- 54°11′53.2″N 4°37′6″W﻿ / ﻿54.198111°N 4.61833°W

History
- Built: 1949, 1953–1954

= Gorse Lea =

Section of road

Gorse Lea (Ballagarraghyn – the farm of O'Dorgan) is situated between the 6th Milestone and 7th Milestones on the primary A1 Douglas to Peel road in the parish of German in the Isle of Man.

==Motor-sport heritage==
The Gorse Lea (Ballagarraghyn) section of the A1 Douglas to Peel road was part of the short Highland Course (40.38 miles) from 1906 and the also the 37.50 Mile Four Inch Course used for automobile racing including the RAC Tourist Trophy car races held between 1905 and 1922.

A section of the Douglas to Peel road from Ballacraine to Quarterbridge, Douglas, including Gorse Lea and nearby Greeba Bridge was used for the 1905 International Motor-Cycle Cup Races.

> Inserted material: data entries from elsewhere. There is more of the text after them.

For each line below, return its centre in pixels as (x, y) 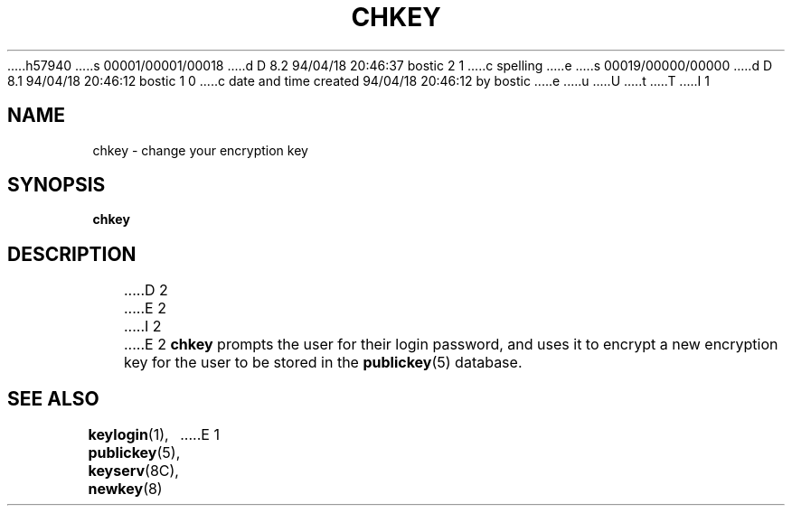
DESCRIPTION (72, 254)
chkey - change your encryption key (200, 150)
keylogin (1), (128, 435)
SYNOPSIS (57, 185)
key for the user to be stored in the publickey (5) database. (323, 363)
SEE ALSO (53, 398)
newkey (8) (125, 489)
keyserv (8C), (133, 471)
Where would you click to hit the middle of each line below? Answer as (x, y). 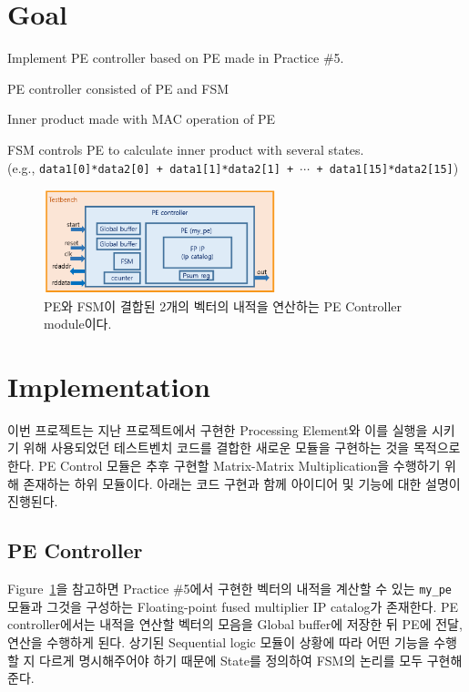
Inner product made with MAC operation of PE (142, 119)
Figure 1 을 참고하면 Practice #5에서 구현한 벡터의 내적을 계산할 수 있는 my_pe (229, 589)
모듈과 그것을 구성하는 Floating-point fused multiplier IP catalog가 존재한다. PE (233, 606)
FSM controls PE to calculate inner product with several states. (186, 149)
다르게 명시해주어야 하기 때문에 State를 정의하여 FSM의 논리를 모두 (231, 660)
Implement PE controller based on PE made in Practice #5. (176, 58)
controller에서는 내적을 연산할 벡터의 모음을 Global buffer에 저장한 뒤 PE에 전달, (235, 624)
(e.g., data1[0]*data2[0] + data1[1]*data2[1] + (151, 167)

In 1911, the Four Inch Course was first used by the Auto-Cycling Union for the Isle of Man TT motorcycle races. This included the Gorse Lea section and the course later became known as the 37.73 mile Isle of Man TT Mountain Course which has been used since 1911 for the Isle of Man TT Races and from 1923 for the Manx Grand Prix races.

==Road improvements==
The Greeba section on the primary A2 Douglas to Peel road including Gorse Lea was widened and reprofiled in 1949 and further widened for the 1953 Isle of Man TT races.